Awaking the next morning to the well-known
shrill whistle and shout "Aufstehen! (Get up!)" of the sergeant
on duty, I realized that the hospital ward was quite crowded. There were
long rows double beds with straw bags, bedsheets and blankets. The
orderly on duty ordered us to wash up make our beds, and eat breakfast.
Soup was brought into the barracks in kegs and distributed by the orderlies.
Each of us received 3/4 liter of Kapusta soup and 200 grams of bread, after
which our temperatures were taken. At 8:00 a doctor came around, accompanied
by the attending nurse. The loudspeakers in each and every barrack continuously
spewed out music, Russian news, then more music.
At 10:00, a propagandist from the
Antifa (antifascists) arrived. In the name of the "Free Germany"
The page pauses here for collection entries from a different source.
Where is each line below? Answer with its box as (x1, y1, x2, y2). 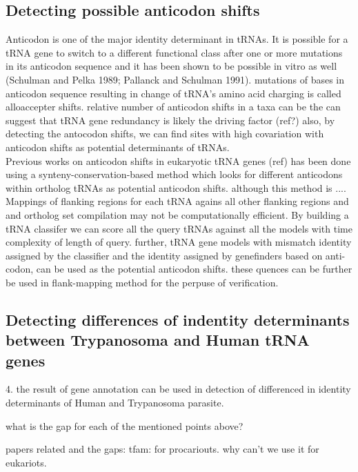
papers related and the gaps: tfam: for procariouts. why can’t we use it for (6, 442, 319, 456)
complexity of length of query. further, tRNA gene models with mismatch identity (6, 235, 352, 249)
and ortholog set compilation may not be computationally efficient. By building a (6, 207, 349, 222)
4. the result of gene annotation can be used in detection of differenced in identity (6, 382, 351, 396)
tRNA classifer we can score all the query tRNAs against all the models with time (6, 221, 352, 235)
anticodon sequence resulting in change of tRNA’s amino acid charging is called (6, 86, 341, 100)
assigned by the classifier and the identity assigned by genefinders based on (6, 248, 323, 262)
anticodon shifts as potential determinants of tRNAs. (6, 139, 230, 154)
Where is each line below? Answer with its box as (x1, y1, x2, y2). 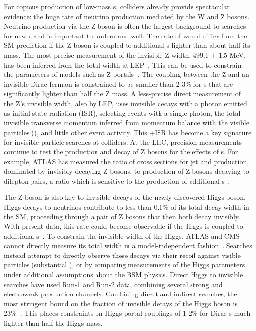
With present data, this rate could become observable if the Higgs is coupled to (4, 221, 243, 231)
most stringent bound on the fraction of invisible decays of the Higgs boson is (4, 298, 238, 308)
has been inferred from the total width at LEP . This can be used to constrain (4, 59, 242, 70)
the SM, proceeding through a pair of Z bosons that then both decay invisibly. (4, 211, 240, 221)
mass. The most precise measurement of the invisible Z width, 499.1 (4, 49, 209, 60)
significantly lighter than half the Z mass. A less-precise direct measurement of (4, 88, 241, 99)
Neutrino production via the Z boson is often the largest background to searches (4, 21, 246, 31)
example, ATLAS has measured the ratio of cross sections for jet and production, (4, 156, 249, 166)
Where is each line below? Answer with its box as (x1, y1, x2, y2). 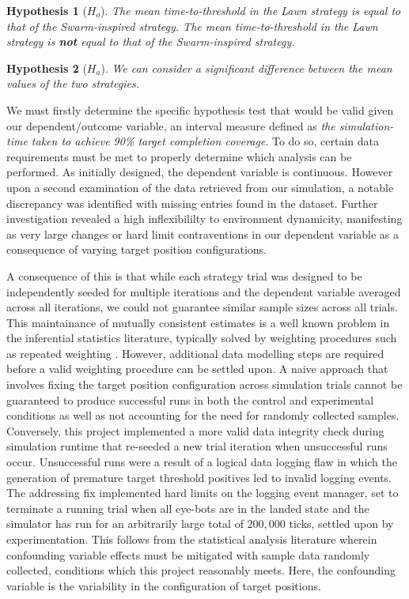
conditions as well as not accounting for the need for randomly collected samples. (6, 407, 400, 424)
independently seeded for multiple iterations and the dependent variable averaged (6, 283, 401, 299)
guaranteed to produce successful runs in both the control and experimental (6, 391, 374, 408)
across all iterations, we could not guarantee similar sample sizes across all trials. (6, 299, 398, 315)
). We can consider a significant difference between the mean (100, 59, 392, 76)
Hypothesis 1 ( (6, 2, 87, 18)
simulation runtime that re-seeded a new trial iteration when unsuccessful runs (6, 438, 388, 454)
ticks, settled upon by (289, 515, 394, 532)
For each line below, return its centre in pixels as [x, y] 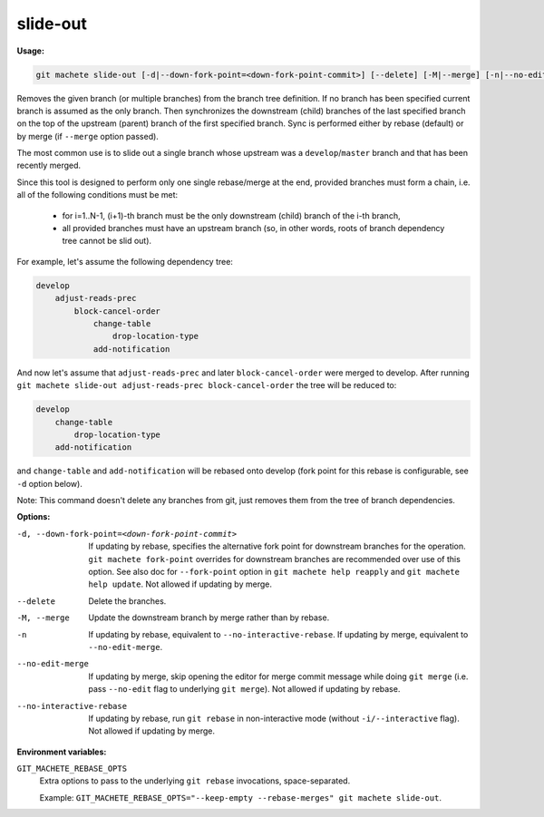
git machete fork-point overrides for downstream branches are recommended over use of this [275, 559]
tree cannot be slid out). [107, 241]
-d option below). [50, 483]
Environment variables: [62, 752]
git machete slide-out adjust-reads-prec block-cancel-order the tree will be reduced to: [207, 385]
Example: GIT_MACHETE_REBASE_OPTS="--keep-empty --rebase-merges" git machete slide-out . [240, 797]
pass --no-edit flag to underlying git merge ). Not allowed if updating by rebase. [244, 689]
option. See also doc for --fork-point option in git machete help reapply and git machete [274, 572]
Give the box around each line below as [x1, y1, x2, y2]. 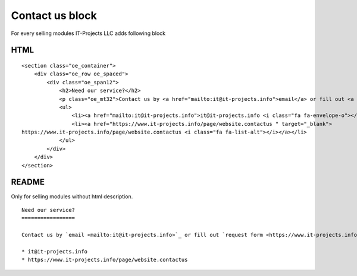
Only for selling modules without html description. [11, 193, 133, 200]
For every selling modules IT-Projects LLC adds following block [11, 30, 166, 37]
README [11, 177, 45, 187]
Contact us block [11, 9, 98, 22]
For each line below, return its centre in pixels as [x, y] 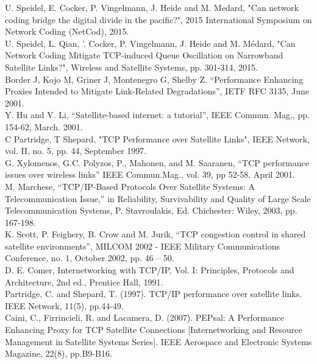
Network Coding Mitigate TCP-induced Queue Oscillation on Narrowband [144, 55]
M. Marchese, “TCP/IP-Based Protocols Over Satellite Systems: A [130, 186]
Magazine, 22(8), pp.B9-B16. [59, 353]
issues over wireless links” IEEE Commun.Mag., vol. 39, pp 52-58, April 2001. [150, 174]
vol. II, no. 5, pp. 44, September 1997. [76, 151]
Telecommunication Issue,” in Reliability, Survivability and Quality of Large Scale [158, 198]
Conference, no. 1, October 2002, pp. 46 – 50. [90, 258]
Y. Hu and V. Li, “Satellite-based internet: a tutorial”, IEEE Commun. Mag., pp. [157, 115]
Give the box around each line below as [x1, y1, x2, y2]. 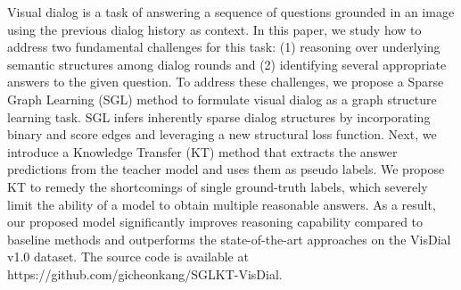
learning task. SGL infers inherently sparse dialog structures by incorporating [7, 107, 431, 126]
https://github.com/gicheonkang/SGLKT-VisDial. [7, 264, 283, 283]
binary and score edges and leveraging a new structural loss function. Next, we [7, 125, 437, 144]
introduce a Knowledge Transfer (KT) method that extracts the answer [7, 142, 398, 161]
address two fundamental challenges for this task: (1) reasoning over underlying [7, 37, 440, 56]
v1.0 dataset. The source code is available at [7, 247, 249, 266]
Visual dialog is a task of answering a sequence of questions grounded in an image [7, 3, 455, 21]
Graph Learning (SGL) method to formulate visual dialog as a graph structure [7, 89, 437, 108]
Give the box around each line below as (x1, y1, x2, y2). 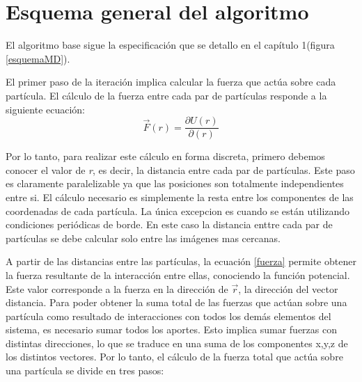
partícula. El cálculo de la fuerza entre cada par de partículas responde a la (6, 88, 327, 102)
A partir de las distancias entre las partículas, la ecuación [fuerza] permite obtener (6, 254, 356, 269)
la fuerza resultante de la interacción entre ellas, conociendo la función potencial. (6, 267, 350, 282)
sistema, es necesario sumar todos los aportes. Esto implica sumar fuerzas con (6, 322, 337, 337)
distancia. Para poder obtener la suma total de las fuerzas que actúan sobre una (6, 295, 347, 310)
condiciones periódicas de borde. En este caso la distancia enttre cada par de (6, 217, 333, 232)
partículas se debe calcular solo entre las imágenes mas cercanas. (6, 230, 281, 245)
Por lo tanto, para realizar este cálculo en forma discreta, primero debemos (6, 149, 325, 164)
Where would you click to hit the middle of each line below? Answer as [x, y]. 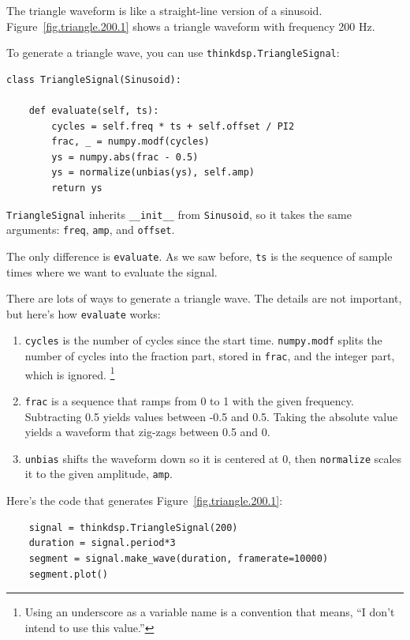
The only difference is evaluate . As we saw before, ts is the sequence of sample [199, 256]
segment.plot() [68, 574]
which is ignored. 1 [70, 373]
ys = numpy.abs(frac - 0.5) [125, 157]
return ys [77, 188]
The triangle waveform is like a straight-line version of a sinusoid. [164, 10]
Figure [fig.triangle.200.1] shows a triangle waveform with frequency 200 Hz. [191, 26]
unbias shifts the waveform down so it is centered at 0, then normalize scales [213, 458]
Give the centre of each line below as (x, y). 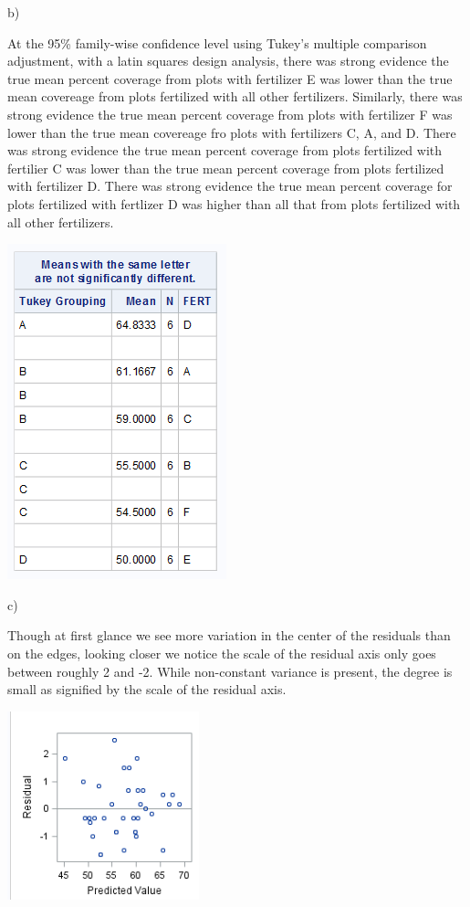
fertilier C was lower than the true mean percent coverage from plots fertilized (226, 168)
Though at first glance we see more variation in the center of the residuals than (229, 635)
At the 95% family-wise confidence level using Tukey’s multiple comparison (217, 42)
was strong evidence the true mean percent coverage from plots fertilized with (225, 150)
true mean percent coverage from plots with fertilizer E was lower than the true (230, 78)
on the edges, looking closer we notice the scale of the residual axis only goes (222, 653)
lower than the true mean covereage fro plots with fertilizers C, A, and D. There (232, 132)
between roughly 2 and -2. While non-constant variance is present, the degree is (230, 671)
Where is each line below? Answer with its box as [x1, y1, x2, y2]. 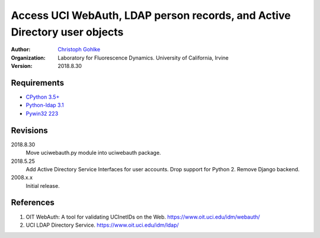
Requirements [11, 77, 65, 88]
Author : [11, 46, 31, 53]
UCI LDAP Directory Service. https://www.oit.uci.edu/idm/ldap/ [25, 221, 179, 229]
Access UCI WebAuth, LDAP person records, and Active [11, 9, 291, 22]
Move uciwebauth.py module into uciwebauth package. [25, 149, 161, 157]
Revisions [11, 125, 49, 135]
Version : [11, 63, 33, 70]
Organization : [11, 54, 46, 61]

National Committee, he addressed a short greeting to the newcomers, ending
with a summons to join the committee. He distributed a newspaper printed
in German called "Free Germany" which focused on the goals and tasks of
the movement. He also let it be known that he was personally responsible
for arranging our services and entertainment, as well as spiritual motivation.
At around 11:00 musicians arrived
to play for our entertainment until lunch, which was again Kapusta soup,
bread and gruel. Thereafter, rest in bed. We spent the afternoon hours
playing chess, checkers and other games. We were also able to borrow books
from a large reading room in the camp, which held many volumes in German
by Goethe, Schiller and other masters, as well as the naturally favored
Marx, Engels, Lenin, Stalin and so on.
There was yet another round of Kapusta
soup, bread and coffee at 6:00 in the evening, whereafter our temperatures
were taken and medicine was distributed. Lights out was at 9:00. The next
morning I was ordered to report to our "uncle," as we called the local
political commissar. The orderly brought me,wearing a light robe over my
underpants and shirt, to a different building where "uncle" had his office.
The commissar offered me a seat and
then came directly to the point. He wanted to know where I had been
taken prisoner, what state I was from and what I had done before the war.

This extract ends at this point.